Behavioral Adherence is measured as median time-to-log across a standardized 20-task battery, plus drop-off pattern from published longitudinal-use studies. Friction matters because logging consistency over weeks is the variable that most predicts weight-management outcomes — a faster-to-log app is structurally more accurate over time even if per-meal accuracy is comparable.

Privacy & Security (10%)

Privacy is graded on data handling clarity, HIPAA posture (where applicable), retention policy transparency, ease of data export and deletion, cancellation friction, and whether the product's monetization model creates conflicts of interest with user advice quality.

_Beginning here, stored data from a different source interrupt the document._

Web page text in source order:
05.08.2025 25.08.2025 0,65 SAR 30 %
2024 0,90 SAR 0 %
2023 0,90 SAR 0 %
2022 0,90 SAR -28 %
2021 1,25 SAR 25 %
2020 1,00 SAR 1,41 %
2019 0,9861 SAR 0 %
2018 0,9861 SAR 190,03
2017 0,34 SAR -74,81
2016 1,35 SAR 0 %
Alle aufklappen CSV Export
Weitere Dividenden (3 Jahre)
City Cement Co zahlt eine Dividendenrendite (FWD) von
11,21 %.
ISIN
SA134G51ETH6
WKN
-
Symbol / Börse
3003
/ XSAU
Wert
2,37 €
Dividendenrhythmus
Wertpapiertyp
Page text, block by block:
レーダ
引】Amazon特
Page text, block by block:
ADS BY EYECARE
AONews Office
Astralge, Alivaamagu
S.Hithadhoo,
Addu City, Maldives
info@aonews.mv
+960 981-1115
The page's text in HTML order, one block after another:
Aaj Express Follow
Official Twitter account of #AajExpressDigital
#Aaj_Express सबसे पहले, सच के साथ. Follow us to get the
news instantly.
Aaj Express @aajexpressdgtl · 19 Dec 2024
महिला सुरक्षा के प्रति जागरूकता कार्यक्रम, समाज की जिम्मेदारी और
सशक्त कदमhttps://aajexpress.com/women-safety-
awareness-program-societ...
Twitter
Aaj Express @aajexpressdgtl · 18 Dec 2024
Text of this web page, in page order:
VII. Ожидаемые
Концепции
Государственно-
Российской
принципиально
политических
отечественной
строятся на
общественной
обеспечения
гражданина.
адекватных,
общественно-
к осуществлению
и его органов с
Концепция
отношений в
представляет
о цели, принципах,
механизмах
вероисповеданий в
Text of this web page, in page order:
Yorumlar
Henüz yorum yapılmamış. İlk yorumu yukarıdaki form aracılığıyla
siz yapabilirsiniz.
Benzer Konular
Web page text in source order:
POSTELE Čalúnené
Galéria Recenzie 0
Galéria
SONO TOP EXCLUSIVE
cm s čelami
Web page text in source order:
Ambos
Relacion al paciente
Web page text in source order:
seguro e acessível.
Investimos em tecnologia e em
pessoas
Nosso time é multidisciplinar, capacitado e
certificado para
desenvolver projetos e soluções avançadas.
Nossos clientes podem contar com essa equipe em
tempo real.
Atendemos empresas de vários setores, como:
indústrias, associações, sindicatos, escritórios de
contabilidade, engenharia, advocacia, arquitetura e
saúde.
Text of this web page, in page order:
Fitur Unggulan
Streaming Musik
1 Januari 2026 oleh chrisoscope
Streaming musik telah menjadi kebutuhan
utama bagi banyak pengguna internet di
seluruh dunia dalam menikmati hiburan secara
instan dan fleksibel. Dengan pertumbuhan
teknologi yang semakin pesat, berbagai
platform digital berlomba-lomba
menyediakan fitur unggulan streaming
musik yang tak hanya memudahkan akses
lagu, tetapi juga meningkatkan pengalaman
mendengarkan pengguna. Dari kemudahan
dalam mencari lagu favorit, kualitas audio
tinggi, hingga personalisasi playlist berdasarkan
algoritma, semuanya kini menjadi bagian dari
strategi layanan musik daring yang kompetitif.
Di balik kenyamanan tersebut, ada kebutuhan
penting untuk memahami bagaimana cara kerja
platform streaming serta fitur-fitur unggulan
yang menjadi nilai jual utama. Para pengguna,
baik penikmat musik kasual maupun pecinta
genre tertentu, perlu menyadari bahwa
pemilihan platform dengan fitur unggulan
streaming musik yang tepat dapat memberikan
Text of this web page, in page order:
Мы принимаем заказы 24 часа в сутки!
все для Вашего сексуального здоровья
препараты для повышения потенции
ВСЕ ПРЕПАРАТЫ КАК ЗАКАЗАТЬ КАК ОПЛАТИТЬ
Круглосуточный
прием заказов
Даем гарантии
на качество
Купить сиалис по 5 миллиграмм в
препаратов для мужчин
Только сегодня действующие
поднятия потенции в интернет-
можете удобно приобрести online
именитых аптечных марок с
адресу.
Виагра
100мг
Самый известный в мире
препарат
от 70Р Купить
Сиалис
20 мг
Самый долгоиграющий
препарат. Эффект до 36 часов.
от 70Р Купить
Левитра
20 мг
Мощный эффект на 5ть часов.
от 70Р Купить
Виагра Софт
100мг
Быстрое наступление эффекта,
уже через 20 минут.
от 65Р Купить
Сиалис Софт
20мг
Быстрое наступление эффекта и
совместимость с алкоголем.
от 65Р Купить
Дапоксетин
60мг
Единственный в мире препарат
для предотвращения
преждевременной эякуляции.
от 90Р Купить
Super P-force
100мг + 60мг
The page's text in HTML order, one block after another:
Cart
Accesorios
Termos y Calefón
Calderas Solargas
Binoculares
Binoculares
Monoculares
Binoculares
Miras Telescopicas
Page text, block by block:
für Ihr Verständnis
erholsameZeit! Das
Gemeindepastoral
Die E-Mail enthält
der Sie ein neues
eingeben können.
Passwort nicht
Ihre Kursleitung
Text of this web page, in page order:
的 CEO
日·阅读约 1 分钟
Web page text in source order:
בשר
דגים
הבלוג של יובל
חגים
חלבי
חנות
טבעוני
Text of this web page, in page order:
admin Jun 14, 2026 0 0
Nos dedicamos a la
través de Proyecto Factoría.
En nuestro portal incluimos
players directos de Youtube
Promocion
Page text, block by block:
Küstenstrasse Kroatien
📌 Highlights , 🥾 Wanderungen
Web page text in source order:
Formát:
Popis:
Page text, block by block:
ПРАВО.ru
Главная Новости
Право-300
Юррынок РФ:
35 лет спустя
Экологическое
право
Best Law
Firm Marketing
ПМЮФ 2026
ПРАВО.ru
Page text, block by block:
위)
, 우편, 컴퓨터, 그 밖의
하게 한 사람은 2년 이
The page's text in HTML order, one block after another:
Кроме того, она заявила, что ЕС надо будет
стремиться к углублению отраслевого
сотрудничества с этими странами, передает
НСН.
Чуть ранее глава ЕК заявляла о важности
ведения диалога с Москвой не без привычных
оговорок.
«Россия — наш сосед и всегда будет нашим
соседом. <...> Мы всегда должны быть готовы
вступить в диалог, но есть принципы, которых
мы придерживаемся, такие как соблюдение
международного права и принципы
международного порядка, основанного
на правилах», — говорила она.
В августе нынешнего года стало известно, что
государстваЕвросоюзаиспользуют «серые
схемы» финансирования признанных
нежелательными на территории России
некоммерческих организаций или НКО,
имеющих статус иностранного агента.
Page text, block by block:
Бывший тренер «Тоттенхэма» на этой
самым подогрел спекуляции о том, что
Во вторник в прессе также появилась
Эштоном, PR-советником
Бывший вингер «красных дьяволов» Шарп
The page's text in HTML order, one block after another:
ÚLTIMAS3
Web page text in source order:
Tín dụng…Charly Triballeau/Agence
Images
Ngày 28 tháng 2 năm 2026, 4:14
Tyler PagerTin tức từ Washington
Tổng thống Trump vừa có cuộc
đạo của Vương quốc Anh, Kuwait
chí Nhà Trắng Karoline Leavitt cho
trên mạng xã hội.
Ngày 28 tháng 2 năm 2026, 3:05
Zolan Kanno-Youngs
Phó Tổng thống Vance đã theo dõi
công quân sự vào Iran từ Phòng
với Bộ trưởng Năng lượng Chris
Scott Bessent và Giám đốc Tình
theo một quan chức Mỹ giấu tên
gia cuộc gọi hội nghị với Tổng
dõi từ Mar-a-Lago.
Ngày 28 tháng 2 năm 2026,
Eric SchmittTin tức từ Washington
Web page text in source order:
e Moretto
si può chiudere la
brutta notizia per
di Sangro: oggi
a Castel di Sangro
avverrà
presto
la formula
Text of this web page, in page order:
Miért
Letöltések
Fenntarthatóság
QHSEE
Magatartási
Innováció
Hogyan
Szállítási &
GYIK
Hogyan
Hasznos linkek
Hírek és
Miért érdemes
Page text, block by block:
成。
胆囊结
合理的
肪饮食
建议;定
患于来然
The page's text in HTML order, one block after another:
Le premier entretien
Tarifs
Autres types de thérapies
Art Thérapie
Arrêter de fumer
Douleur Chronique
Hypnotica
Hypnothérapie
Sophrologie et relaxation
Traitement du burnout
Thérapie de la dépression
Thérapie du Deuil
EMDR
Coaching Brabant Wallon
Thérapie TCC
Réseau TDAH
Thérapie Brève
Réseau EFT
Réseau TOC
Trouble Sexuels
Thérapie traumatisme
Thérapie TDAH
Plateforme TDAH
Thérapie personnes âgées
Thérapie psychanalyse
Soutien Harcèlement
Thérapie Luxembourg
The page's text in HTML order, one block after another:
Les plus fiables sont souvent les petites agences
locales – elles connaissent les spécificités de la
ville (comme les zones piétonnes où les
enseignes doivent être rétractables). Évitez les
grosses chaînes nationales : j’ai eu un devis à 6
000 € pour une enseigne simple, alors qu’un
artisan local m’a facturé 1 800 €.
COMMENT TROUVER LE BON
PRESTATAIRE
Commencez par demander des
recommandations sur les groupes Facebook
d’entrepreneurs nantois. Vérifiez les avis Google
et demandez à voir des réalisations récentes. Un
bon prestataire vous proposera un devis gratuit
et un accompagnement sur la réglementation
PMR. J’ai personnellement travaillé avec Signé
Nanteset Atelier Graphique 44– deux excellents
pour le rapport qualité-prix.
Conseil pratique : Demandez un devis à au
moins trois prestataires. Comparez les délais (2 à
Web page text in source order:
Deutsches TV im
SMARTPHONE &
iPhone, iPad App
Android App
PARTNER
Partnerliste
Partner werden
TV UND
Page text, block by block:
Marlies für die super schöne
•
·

Cost & Accessibility (10%)

Accessibility is computed as feature-density per dollar of annual cost plus free-tier usefulness, language coverage, and low-resource device support. Aggressive trial-conversion pricing reduces the sub-score.

Test cadence

Top-tier apps are re-evaluated quarterly. Mid-tier apps are re-evaluated semi-annually. A vendor release that changes core methodology, database source, or photo-AI model triggers a 30-day re-test window. Evidence Grade updates as new validation evidence publishes.

Quality control

All evaluation and scoring is reviewed against the test data before publication. Substantive corrections are logged with date and reason.

Why we don't take affiliate money

We don't maintain affiliate accounts with any of the apps we evaluate. Our reasoning is documented in our no-affiliate disclosure.